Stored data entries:

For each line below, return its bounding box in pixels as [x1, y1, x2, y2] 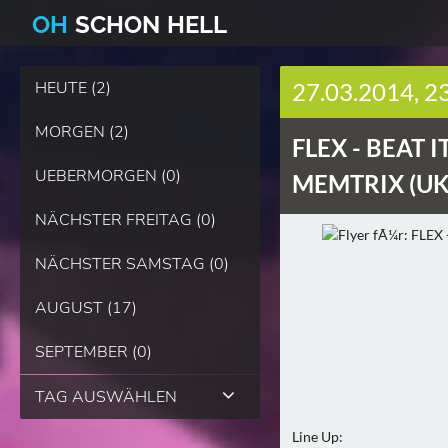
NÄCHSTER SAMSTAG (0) [35, 253, 229, 275]
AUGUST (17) [35, 297, 137, 319]
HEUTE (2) [35, 77, 111, 99]
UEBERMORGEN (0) [35, 165, 181, 187]
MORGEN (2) [35, 121, 129, 143]
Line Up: [292, 428, 343, 445]
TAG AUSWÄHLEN [35, 386, 177, 408]
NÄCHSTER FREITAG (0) [35, 209, 216, 231]
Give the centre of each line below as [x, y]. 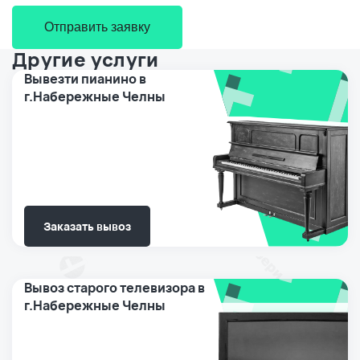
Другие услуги [86, 59]
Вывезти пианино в [85, 78]
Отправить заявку [97, 27]
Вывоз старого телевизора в [115, 287]
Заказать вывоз [87, 226]
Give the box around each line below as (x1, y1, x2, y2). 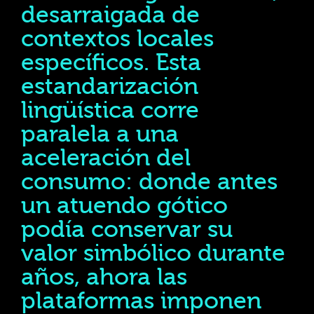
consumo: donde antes (21, 168, 278, 196)
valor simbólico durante (21, 240, 285, 267)
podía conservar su (21, 216, 233, 243)
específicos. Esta (21, 49, 201, 76)
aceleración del (21, 144, 191, 172)
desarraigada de (21, 1, 200, 29)
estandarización (21, 73, 198, 100)
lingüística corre (21, 97, 199, 124)
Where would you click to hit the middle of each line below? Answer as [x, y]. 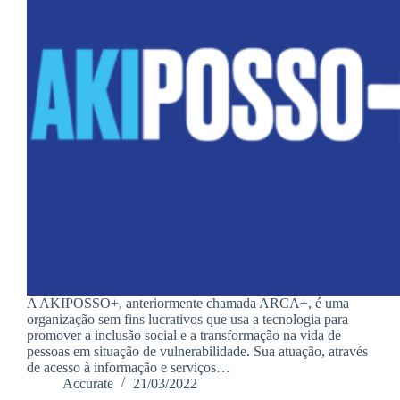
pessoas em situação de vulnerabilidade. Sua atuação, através [197, 351]
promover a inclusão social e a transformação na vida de [184, 335]
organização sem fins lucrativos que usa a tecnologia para [187, 319]
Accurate [88, 383]
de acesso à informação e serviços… [129, 367]
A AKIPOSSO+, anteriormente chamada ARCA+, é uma [188, 303]
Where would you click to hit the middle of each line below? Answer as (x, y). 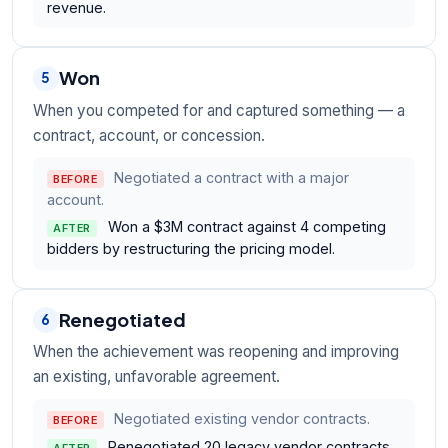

**Problem statement**
Nothing may be altered when you restate the records, but every picture must be dropped.

**Written answer**
For each line below, return its bounding box in pixels as [x1, y1, x2, y2] 
NÄCHSTER SAMSTAG (0) [35, 253, 229, 275]
AUGUST (17) [35, 297, 137, 319]
HEUTE (2) [35, 77, 111, 99]
UEBERMORGEN (0) [35, 165, 181, 187]
MORGEN (2) [35, 121, 129, 143]
Line Up: [292, 428, 343, 445]
TAG AUSWÄHLEN [35, 386, 177, 408]
NÄCHSTER FREITAG (0) [35, 209, 216, 231]
Give the centre of each line below as [x, y]. 
Другие услуги [86, 59]
Вывезти пианино в [85, 78]
Отправить заявку [97, 27]
Вывоз старого телевизора в [115, 287]
Заказать вывоз [87, 226]
Give the box around each line below as (x1, y1, x2, y2). 
consumo: donde antes (21, 168, 278, 196)
valor simbólico durante (21, 240, 285, 267)
podía conservar su (21, 216, 233, 243)
específicos. Esta (21, 49, 201, 76)
aceleración del (21, 144, 191, 172)
desarraigada de (21, 1, 200, 29)
estandarización (21, 73, 198, 100)
lingüística corre (21, 97, 199, 124)
Where would you click to hit the middle of each line below? Answer as [x, y]. 
pessoas em situação de vulnerabilidade. Sua atuação, através [197, 351]
promover a inclusão social e a transformação na vida de [184, 335]
organização sem fins lucrativos que usa a tecnologia para [187, 319]
Accurate [88, 383]
de acesso à informação e serviços… [129, 367]
A AKIPOSSO+, anteriormente chamada ARCA+, é uma [188, 303]
Where would you click to hit the middle of each line below? Answer as (x, y). 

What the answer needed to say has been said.